▶ Exercise objective
Pictures don't belong in the copy; print all the records exactly.

Stored items from a collection
^^^^^^^^^^^^^^^^

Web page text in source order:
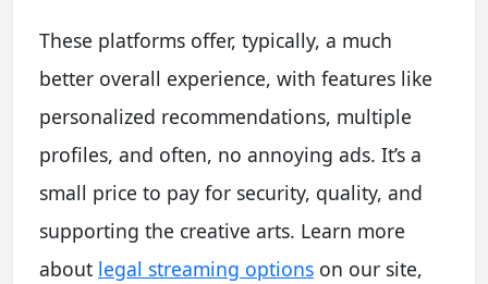
These platforms offer, typically, a much
better overall experience, with features like
personalized recommendations, multiple
profiles, and often, no annoying ads. It’s a
small price to pay for security, quality, and
supporting the creative arts. Learn more
about legal streaming options on our site,
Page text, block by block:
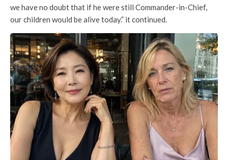
we have no doubt that if he were still Commander-in-Chief,
our children would be alive today.” it continued.
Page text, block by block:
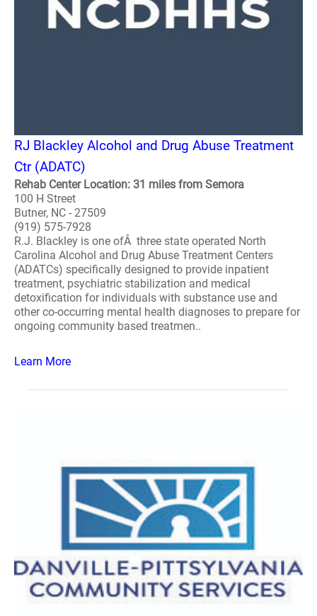
RJ Blackley Alcohol and Drug Abuse Treatment
Ctr (ADATC)
Rehab Center Location: 31 miles from Semora
100 H Street
Butner, NC - 27509
(919) 575-7928
R.J. Blackley is one ofÂ three state operated North
Carolina Alcohol and Drug Abuse Treatment Centers
(ADATCs) specifically designed to provide inpatient
treatment, psychiatric stabilization and medical
detoxification for individuals with substance use and
other co-occurring mental health diagnoses to prepare for
ongoing community based treatmen..
Learn More

^^^^^^^^^^^^^^^^

▶ Answer below
Web page text in source order:
These platforms offer, typically, a much
better overall experience, with features like
personalized recommendations, multiple
profiles, and often, no annoying ads. It’s a
small price to pay for security, quality, and
supporting the creative arts. Learn more
about legal streaming options on our site,
Page text, block by block:
we have no doubt that if he were still Commander-in-Chief,
our children would be alive today.” it continued.
Page text, block by block:
RJ Blackley Alcohol and Drug Abuse Treatment
Ctr (ADATC)
Rehab Center Location: 31 miles from Semora
100 H Street
Butner, NC - 27509
(919) 575-7928
R.J. Blackley is one ofÂ three state operated North
Carolina Alcohol and Drug Abuse Treatment Centers
(ADATCs) specifically designed to provide inpatient
treatment, psychiatric stabilization and medical
detoxification for individuals with substance use and
other co-occurring mental health diagnoses to prepare for
ongoing community based treatmen..
Learn More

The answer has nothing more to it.